04. Week 14 — Daily Recall¶
Companion files: Weekly Plan · Explainer · Study Material · Assignment · Revision
How to use: Answer each question out loud, from memory, before checking 02_explainer.md or 03_study_material.md. Aim for 1-2 sentences per answer. Terse is fine; wrong is not.
Monday¶
- [W13] CLIP — what does it learn and how?
- [W13] ViT — how does it apply transformers to images?
- Diffusion forward process — what happens in T steps? What is x_T?
Tuesday¶
- Write the closed-form expression for x_t given x_0. Name every variable.
- Stable Diffusion architecture — text encoder, U-Net, VAE. Role of each component.
- Latent diffusion — why work in latent space instead of pixel space? What is the speedup?
Wednesday¶
- Classifier-free guidance — what is trained differently? What is computed at inference?
- Guidance scale w: what happens at w = 1, w = 7, and w = 20?
- [W13] GAN generator vs discriminator — what does each do?
Thursday¶
- Text-to-image eval — how do you measure quality? (FID, CLIP score, human eval — limitations of each)
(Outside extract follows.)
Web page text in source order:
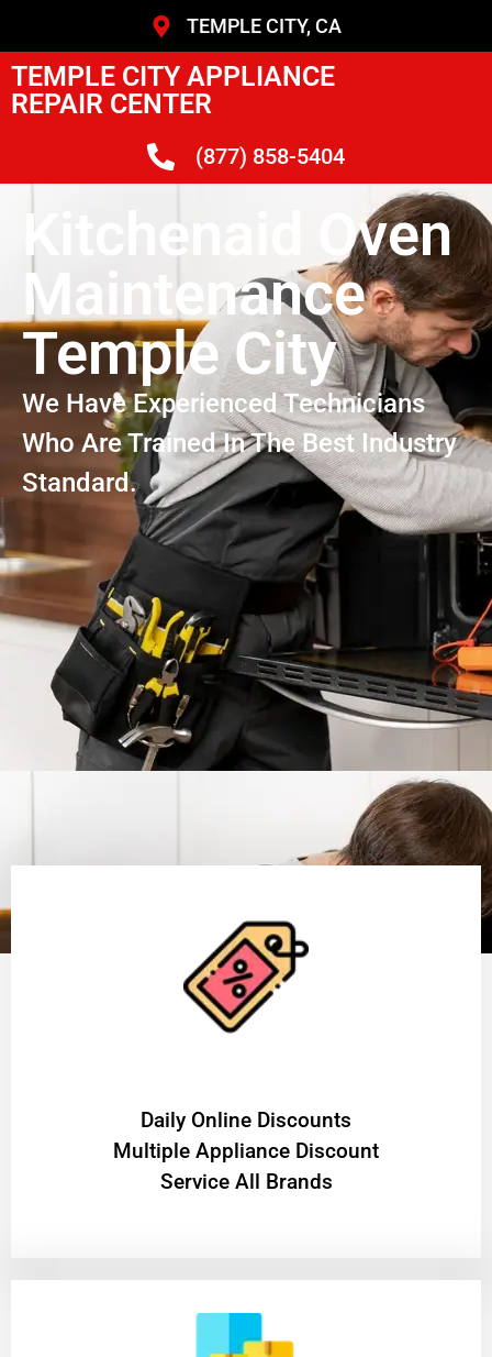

- Diffusion vs GAN — trade-offs (quality, diversity, training stability, inference speed).
- [W11] RAG vs fine-tuning vs prompting — decision framework.
Friday¶
- DiT vs U-Net — architectural difference. Which scales better and why?
- Name three inference speed techniques (DDIM, LCM, consistency models). One sentence each.
- Image generation safety — what production guardrails are needed? Name three.
After completing the week: run the four Retrieval Prompts in 02_explainer.md as a final self-test before starting 06_revision.md.